How to complete this task — From the first line to the last, repeat the data exactly but leave out the pictures.

Data section —
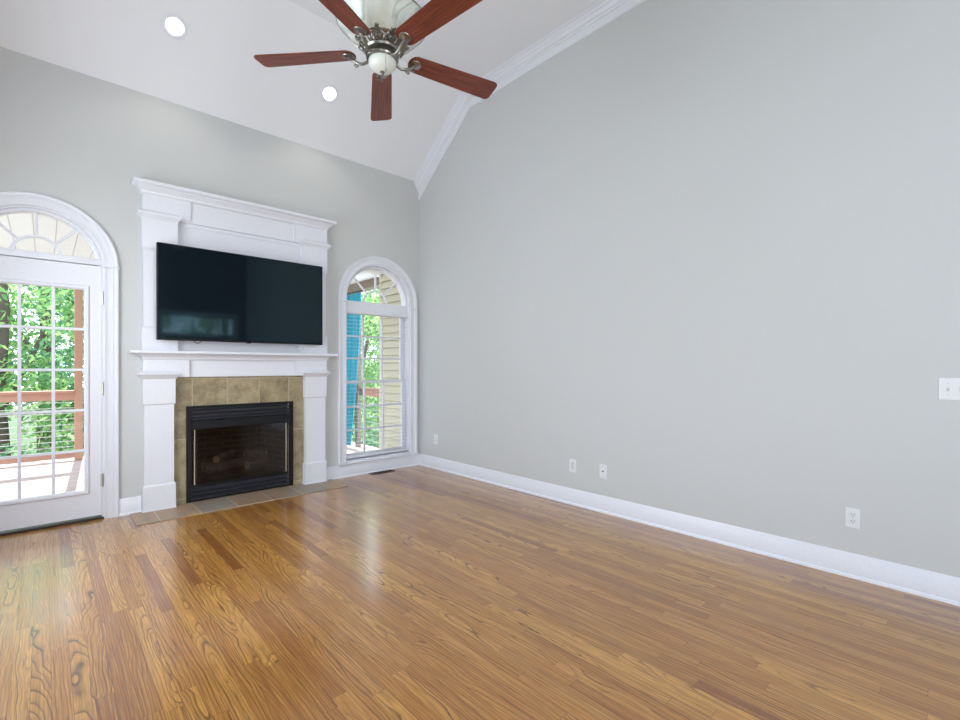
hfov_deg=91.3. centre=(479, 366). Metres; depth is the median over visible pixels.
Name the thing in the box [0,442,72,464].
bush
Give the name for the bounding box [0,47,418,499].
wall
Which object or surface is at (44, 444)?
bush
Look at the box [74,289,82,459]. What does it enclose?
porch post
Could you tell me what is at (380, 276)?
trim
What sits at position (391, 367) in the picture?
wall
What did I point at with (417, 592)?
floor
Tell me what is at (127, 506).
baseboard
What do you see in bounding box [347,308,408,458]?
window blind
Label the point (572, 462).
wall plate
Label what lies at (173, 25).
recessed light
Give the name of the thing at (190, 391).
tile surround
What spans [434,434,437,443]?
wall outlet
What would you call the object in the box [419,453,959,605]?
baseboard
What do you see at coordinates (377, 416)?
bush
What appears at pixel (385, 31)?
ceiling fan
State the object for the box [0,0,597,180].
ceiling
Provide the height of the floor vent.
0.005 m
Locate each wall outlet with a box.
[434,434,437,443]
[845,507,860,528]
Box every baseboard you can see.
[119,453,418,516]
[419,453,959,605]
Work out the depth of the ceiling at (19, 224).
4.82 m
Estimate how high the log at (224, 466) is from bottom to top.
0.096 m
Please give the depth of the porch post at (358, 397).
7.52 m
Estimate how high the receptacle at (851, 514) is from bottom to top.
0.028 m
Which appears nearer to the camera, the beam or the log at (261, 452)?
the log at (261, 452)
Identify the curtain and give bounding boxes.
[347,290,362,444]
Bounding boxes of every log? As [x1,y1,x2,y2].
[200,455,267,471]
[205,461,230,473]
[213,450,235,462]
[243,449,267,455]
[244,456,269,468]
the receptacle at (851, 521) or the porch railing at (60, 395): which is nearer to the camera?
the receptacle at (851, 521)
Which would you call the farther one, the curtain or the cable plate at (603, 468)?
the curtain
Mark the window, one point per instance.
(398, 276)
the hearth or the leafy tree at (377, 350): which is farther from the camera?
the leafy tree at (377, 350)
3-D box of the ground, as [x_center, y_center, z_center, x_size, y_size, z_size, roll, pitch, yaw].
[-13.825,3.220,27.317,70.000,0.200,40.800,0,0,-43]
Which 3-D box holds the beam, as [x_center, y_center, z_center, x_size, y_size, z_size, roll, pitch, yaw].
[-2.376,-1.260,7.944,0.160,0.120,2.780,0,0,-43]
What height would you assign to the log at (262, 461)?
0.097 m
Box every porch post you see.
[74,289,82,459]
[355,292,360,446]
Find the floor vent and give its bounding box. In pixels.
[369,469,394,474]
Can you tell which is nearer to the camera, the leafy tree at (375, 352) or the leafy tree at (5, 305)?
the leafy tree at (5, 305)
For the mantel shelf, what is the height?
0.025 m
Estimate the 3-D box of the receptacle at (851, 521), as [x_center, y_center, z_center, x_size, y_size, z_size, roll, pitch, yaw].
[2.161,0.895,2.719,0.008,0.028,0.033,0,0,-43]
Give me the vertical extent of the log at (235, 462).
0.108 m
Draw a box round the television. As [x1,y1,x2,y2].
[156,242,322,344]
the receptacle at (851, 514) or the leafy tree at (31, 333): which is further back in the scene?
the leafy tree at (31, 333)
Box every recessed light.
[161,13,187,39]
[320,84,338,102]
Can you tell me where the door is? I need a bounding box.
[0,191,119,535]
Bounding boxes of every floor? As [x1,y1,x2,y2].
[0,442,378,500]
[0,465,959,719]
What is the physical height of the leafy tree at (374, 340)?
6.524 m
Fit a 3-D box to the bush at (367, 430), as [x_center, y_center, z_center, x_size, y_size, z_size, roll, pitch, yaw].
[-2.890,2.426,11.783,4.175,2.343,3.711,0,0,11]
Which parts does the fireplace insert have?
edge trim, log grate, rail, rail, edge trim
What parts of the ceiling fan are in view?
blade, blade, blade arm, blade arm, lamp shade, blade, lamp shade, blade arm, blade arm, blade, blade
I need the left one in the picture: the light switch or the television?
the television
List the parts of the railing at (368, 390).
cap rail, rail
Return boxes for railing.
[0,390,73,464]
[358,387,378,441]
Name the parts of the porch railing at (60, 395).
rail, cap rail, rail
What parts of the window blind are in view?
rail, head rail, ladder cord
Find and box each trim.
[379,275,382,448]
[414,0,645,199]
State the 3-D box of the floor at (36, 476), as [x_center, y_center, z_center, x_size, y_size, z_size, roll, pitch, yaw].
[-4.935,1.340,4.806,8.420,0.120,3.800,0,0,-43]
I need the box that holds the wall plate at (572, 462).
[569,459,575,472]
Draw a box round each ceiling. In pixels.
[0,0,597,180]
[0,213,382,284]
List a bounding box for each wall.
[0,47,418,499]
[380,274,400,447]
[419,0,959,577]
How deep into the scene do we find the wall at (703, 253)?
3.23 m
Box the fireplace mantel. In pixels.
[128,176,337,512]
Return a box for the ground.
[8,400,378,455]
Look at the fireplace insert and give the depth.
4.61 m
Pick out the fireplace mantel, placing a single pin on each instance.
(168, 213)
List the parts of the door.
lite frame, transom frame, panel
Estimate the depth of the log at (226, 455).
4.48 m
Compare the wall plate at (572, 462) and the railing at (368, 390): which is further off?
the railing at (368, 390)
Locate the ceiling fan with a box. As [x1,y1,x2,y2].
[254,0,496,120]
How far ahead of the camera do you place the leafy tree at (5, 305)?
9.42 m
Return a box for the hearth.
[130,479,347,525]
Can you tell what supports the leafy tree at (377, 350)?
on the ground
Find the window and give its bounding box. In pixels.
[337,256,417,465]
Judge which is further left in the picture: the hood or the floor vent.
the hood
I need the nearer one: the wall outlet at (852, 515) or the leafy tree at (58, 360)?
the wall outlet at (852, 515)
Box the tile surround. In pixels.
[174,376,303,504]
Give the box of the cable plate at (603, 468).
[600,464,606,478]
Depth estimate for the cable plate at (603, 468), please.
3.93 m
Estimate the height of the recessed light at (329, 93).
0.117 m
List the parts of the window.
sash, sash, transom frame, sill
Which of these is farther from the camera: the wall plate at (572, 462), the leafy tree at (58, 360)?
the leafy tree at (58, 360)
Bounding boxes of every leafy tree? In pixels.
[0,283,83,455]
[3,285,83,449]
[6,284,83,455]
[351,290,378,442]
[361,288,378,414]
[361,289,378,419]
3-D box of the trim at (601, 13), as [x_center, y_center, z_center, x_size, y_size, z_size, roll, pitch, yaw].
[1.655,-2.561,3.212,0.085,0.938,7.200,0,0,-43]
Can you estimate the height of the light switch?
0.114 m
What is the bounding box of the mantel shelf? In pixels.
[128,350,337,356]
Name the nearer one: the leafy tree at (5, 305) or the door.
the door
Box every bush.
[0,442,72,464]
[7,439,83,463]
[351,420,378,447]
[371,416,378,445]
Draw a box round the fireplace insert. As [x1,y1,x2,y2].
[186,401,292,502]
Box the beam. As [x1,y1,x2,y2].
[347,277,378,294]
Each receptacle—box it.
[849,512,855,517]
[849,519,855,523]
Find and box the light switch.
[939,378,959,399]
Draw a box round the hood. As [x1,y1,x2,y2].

Exercise response —
hfov_deg=91.3. centre=(479, 366). Metres; depth is the median over visible pixels.
Name the thing in the box [0,442,72,464].
bush
Give the name for the bounding box [0,47,418,499].
wall
Which object or surface is at (44, 444)?
bush
Look at the box [74,289,82,459]. What does it enclose?
porch post
Could you tell me what is at (380, 276)?
trim
What sits at position (391, 367) in the picture?
wall
What did I point at with (417, 592)?
floor
Tell me what is at (127, 506).
baseboard
What do you see in bounding box [347,308,408,458]?
window blind
Label the point (572, 462).
wall plate
Label what lies at (173, 25).
recessed light
Give the name of the thing at (190, 391).
tile surround
What spans [434,434,437,443]?
wall outlet
What would you call the object in the box [419,453,959,605]?
baseboard
What do you see at coordinates (377, 416)?
bush
What appears at pixel (385, 31)?
ceiling fan
State the object for the box [0,0,597,180].
ceiling
Provide the height of the floor vent.
0.005 m
Locate each wall outlet with a box.
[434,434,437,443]
[845,507,860,528]
Box every baseboard you can see.
[119,453,418,516]
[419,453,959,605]
Work out the depth of the ceiling at (19, 224).
4.82 m
Estimate how high the log at (224, 466) is from bottom to top.
0.096 m
Please give the depth of the porch post at (358, 397).
7.52 m
Estimate how high the receptacle at (851, 514) is from bottom to top.
0.028 m
Which appears nearer to the camera, the beam or the log at (261, 452)?
the log at (261, 452)
Identify the curtain and give bounding boxes.
[347,290,362,444]
Bounding boxes of every log? As [x1,y1,x2,y2].
[200,455,267,471]
[205,461,230,473]
[213,450,235,462]
[243,449,267,455]
[244,456,269,468]
the receptacle at (851, 521) or the porch railing at (60, 395): which is nearer to the camera?
the receptacle at (851, 521)
Which would you call the farther one, the curtain or the cable plate at (603, 468)?
the curtain
Mark the window, one point per instance.
(398, 276)
the hearth or the leafy tree at (377, 350): which is farther from the camera?
the leafy tree at (377, 350)
3-D box of the ground, as [x_center, y_center, z_center, x_size, y_size, z_size, roll, pitch, yaw].
[-13.825,3.220,27.317,70.000,0.200,40.800,0,0,-43]
Which 3-D box holds the beam, as [x_center, y_center, z_center, x_size, y_size, z_size, roll, pitch, yaw].
[-2.376,-1.260,7.944,0.160,0.120,2.780,0,0,-43]
What height would you assign to the log at (262, 461)?
0.097 m
Box every porch post you see.
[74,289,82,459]
[355,292,360,446]
Find the floor vent and give its bounding box. In pixels.
[369,469,394,474]
Can you tell which is nearer to the camera, the leafy tree at (375, 352) or the leafy tree at (5, 305)?
the leafy tree at (5, 305)
For the mantel shelf, what is the height?
0.025 m
Estimate the 3-D box of the receptacle at (851, 521), as [x_center, y_center, z_center, x_size, y_size, z_size, roll, pitch, yaw].
[2.161,0.895,2.719,0.008,0.028,0.033,0,0,-43]
Give me the vertical extent of the log at (235, 462).
0.108 m
Draw a box round the television. As [x1,y1,x2,y2].
[156,242,322,344]
the receptacle at (851, 514) or the leafy tree at (31, 333): which is further back in the scene?
the leafy tree at (31, 333)
Box every recessed light.
[161,13,187,39]
[320,84,338,102]
Can you tell me where the door is? I need a bounding box.
[0,191,119,535]
Bounding boxes of every floor? As [x1,y1,x2,y2].
[0,442,378,500]
[0,465,959,719]
What is the physical height of the leafy tree at (374, 340)?
6.524 m
Fit a 3-D box to the bush at (367, 430), as [x_center, y_center, z_center, x_size, y_size, z_size, roll, pitch, yaw].
[-2.890,2.426,11.783,4.175,2.343,3.711,0,0,11]
Which parts does the fireplace insert have?
edge trim, log grate, rail, rail, edge trim
What parts of the ceiling fan are in view?
blade, blade, blade arm, blade arm, lamp shade, blade, lamp shade, blade arm, blade arm, blade, blade
I need the left one in the picture: the light switch or the television?
the television
List the parts of the railing at (368, 390).
cap rail, rail
Return boxes for railing.
[0,390,73,464]
[358,387,378,441]
Name the parts of the porch railing at (60, 395).
rail, cap rail, rail
What parts of the window blind are in view?
rail, head rail, ladder cord
Find and box each trim.
[379,275,382,448]
[414,0,645,199]
State the 3-D box of the floor at (36, 476), as [x_center, y_center, z_center, x_size, y_size, z_size, roll, pitch, yaw].
[-4.935,1.340,4.806,8.420,0.120,3.800,0,0,-43]
I need the box that holds the wall plate at (572, 462).
[569,459,575,472]
Draw a box round each ceiling. In pixels.
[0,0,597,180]
[0,213,382,284]
List a bounding box for each wall.
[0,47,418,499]
[380,274,400,447]
[419,0,959,577]
How deep into the scene do we find the wall at (703, 253)?
3.23 m
Box the fireplace mantel. In pixels.
[128,176,337,512]
Return a box for the ground.
[8,400,378,455]
Look at the fireplace insert and give the depth.
4.61 m
Pick out the fireplace mantel, placing a single pin on each instance.
(168, 213)
List the parts of the door.
lite frame, transom frame, panel
Estimate the depth of the log at (226, 455).
4.48 m
Compare the wall plate at (572, 462) and the railing at (368, 390): which is further off?
the railing at (368, 390)
Locate the ceiling fan with a box. As [x1,y1,x2,y2].
[254,0,496,120]
How far ahead of the camera do you place the leafy tree at (5, 305)?
9.42 m
Return a box for the hearth.
[130,479,347,525]
Can you tell what supports the leafy tree at (377, 350)?
on the ground
Find the window and give its bounding box. In pixels.
[337,256,417,465]
Judge which is further left in the picture: the hood or the floor vent.
the hood
I need the nearer one: the wall outlet at (852, 515) or the leafy tree at (58, 360)?
the wall outlet at (852, 515)
Box the tile surround. In pixels.
[174,376,303,504]
Give the box of the cable plate at (603, 468).
[600,464,606,478]
Depth estimate for the cable plate at (603, 468), please.
3.93 m
Estimate the height of the recessed light at (329, 93).
0.117 m
List the parts of the window.
sash, sash, transom frame, sill
Which of these is farther from the camera: the wall plate at (572, 462), the leafy tree at (58, 360)?
the leafy tree at (58, 360)
Bounding boxes of every leafy tree? In pixels.
[0,283,83,455]
[3,285,83,449]
[6,284,83,455]
[351,290,378,442]
[361,288,378,414]
[361,289,378,419]
3-D box of the trim at (601, 13), as [x_center, y_center, z_center, x_size, y_size, z_size, roll, pitch, yaw].
[1.655,-2.561,3.212,0.085,0.938,7.200,0,0,-43]
Can you estimate the height of the light switch?
0.114 m
What is the bounding box of the mantel shelf? In pixels.
[128,350,337,356]
Name the nearer one: the leafy tree at (5, 305) or the door.
the door
Box every bush.
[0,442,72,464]
[7,439,83,463]
[351,420,378,447]
[371,416,378,445]
Draw a box round the fireplace insert. As [x1,y1,x2,y2].
[186,401,292,502]
Box the beam. As [x1,y1,x2,y2].
[347,277,378,294]
Each receptacle—box it.
[849,512,855,517]
[849,519,855,523]
Find and box the light switch.
[939,378,959,399]
Draw a box round the hood. As [x1,y1,x2,y2].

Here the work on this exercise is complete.